● Your goal
Every line in the data below that has the word "clic" should be returned.

● Dataset records

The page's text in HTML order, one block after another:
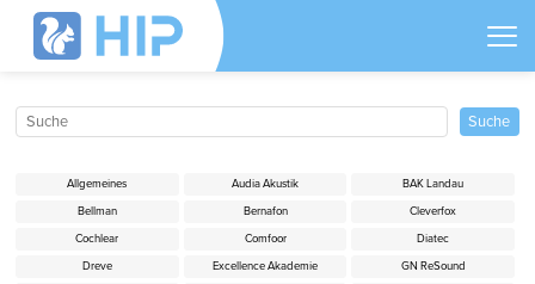
Allgemeines Audia Akustik
BAK Landau
Bellman
Bernafon
Cleverfox
Cochlear
Comfoor
Diatec
Dreve
Excellence Akademie
GN ReSound
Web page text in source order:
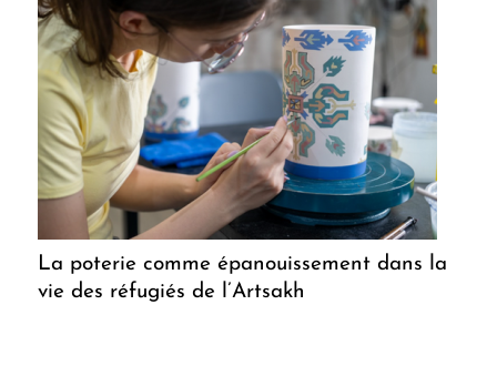
La poterie comme épanouissement dans la
vie des réfugiés de l’Artsakh
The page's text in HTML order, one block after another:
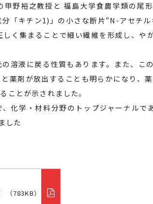
野裕之教授と 福島大学食農学類の尾
「キチン1)」の小さな断片“N-アセチ
く集まることで細い繊維を形成し、や
溶液に戻る性質もあります。また、こ
薬剤が放出することも明らかになり、
ことが示されました。
化学・材料分野のトップジャーナル
した
（783KB）
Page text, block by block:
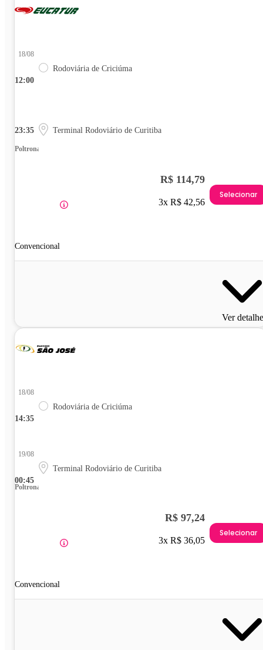
12:00
18/08
Rodoviária de Criciúma
23:35 Terminal Rodoviário de Curitiba
Poltrona
Convencional
R$ 114,79
3x R$ 42,56
Selecionar
Ver
14:35
18/08
Rodoviária de Criciúma
00:45
19/08
Terminal Rodoviário de Curitiba
Poltrona
Convencional
R$ 97,24
3x R$ 36,05
Selecionar
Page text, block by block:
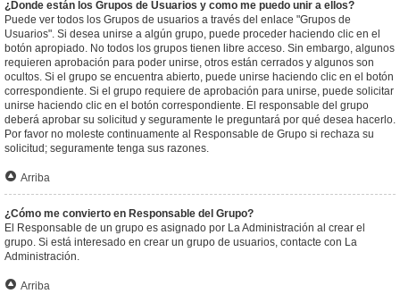
¿Donde están los Grupos de Usuarios y como me puedo unir a ellos?
Puede ver todos los Grupos de usuarios a través del enlace "Grupos de
Usuarios". Si desea unirse a algún grupo, puede proceder haciendo clic en el
botón apropiado. No todos los grupos tienen libre acceso. Sin embargo, algunos
requieren aprobación para poder unirse, otros están cerrados y algunos son
ocultos. Si el grupo se encuentra abierto, puede unirse haciendo clic en el botón
correspondiente. Si el grupo requiere de aprobación para unirse, puede solicitar
unirse haciendo clic en el botón correspondiente. El responsable del grupo
deberá aprobar su solicitud y seguramente le preguntará por qué desea hacerlo.
Por favor no moleste continuamente al Responsable de Grupo si rechaza su
solicitud; seguramente tenga sus razones.
Arriba
¿Cómo me convierto en Responsable del Grupo?
El Responsable de un grupo es asignado por La Administración al crear el
grupo. Si está interesado en crear un grupo de usuarios, contacte con La
Administración.
Arriba
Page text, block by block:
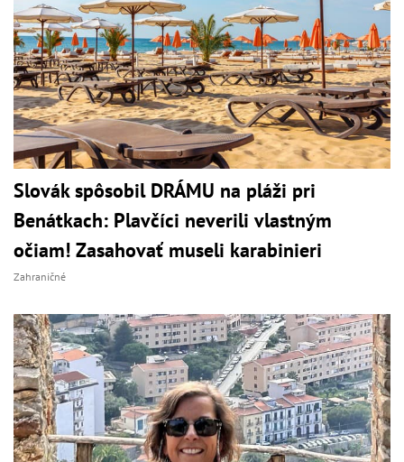
Slovák spôsobil DRÁMU na pláži pri
Benátkach: Plavčíci neverili vlastným
očiam! Zasahovať museli karabinieri
Zahraničné
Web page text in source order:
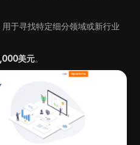
于寻找特定细分领域或新行业
美元。
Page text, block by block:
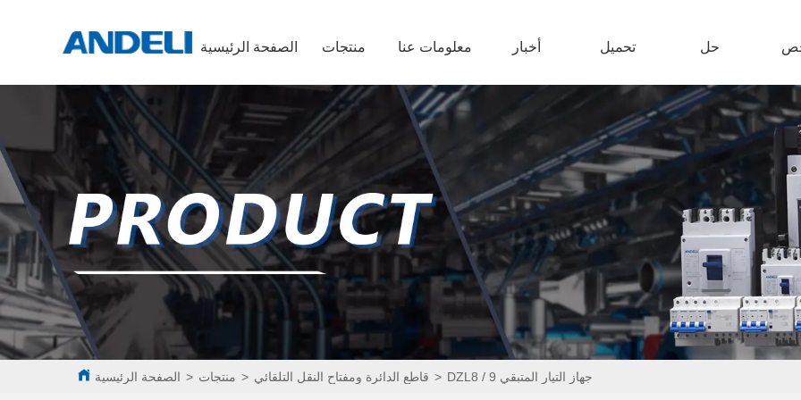
الصفحة الرئيسية منتجات معلومات عنا أخبار تحميل حل
الصفحة الرئيسية > منتجات > قاطع الدائرة ومفتاح النقل التلقائي > DZL8 / 9 جهاز التيار المتبقي
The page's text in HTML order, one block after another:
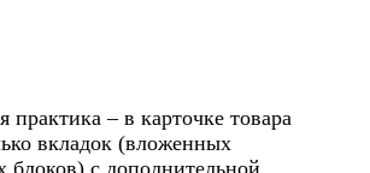
практика – в карточке товара
вкладок (вложенных
с дополнительной
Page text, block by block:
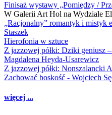
Finisaż wystawy „Pomiędzy /
W Galerii Art Hol na Wydziale
„Racjonalny” romantyk i mistyk
Staszek
Hierofonia w sztuce
Z jazzowej półki: Dziki geniusz
Magdalena Heyda-Usarewicz
Z jazzowej półki: Nonszalancki
Zachować boskość - Wojciech
więcej ...
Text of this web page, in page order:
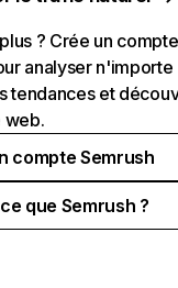
? Crée un compte
analyser n'importe
tendances et
web.
compte Semrush
que Semrush ?
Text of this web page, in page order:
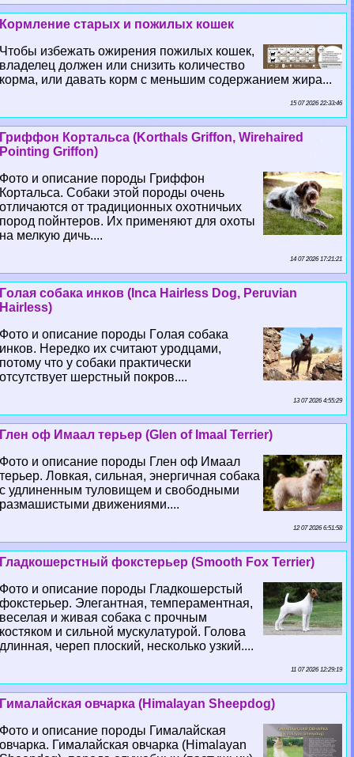
Кормление старых и пожилых кошек
Чтобы избежать ожирения пожилых кошек,
владелец должен или снизить количество
корма, или давать корм с меньшим содержанием жира...
15 07 2026 22:33:46
Гриффон Кортальса (Korthals Griffon, Wirehaired
Pointing Griffon)
Фото и описание породы Гриффон
Кортальса. Собаки этой породы очень
отличаются от традиционных охотничьих
пород пойнтеров. Их применяют для охоты
на мелкую дичь....
14 07 2026 17:21:21
Гoлая собака инков (Inca Hairless Dog, Peruvian
Hairless)
Фото и описание породы Гoлая собака
инков. Нередко их считают уpoдцами,
потому что у собаки пpaктически
отсутствует шерстный покров....
13 07 2026 4:55:29
Глен оф Имаал терьер (Glen of Imaal Terrier)
Фото и описание породы Глен оф Имаал
терьер. Ловкая, сильная, энергичная собака
с удлиненным туловищем и свободными
размашистыми движениями....
12 07 2026 6:51:58
Гладкошерстный фокстерьер (Smooth Fox Terrier)
Фото и описание породы Гладкошерстый
фокстерьер. Элегантная, темпераментная,
веселая и живая собака с прочным
костяком и сильной мускулатурой. Голова
длинная, череп плоский, несколько узкий....
11 07 2026 12:29:19
Гималайская овчарка (Himalayan Sheepdog)
Фото и описание породы Гималайская
овчарка. Гималайская овчарка (Himalayan
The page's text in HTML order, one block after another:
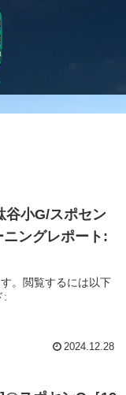
谷小G/スポセン
ングレポート:
。閲覧するには以下
:
2024.12.28

● Solution to the exercise
Usuarios". Si desea unirse a algún grupo, puede proceder haciendo clic en el
ocultos. Si el grupo se encuentra abierto, puede unirse haciendo clic en el botón
unirse haciendo clic en el botón correspondiente. El responsable del grupo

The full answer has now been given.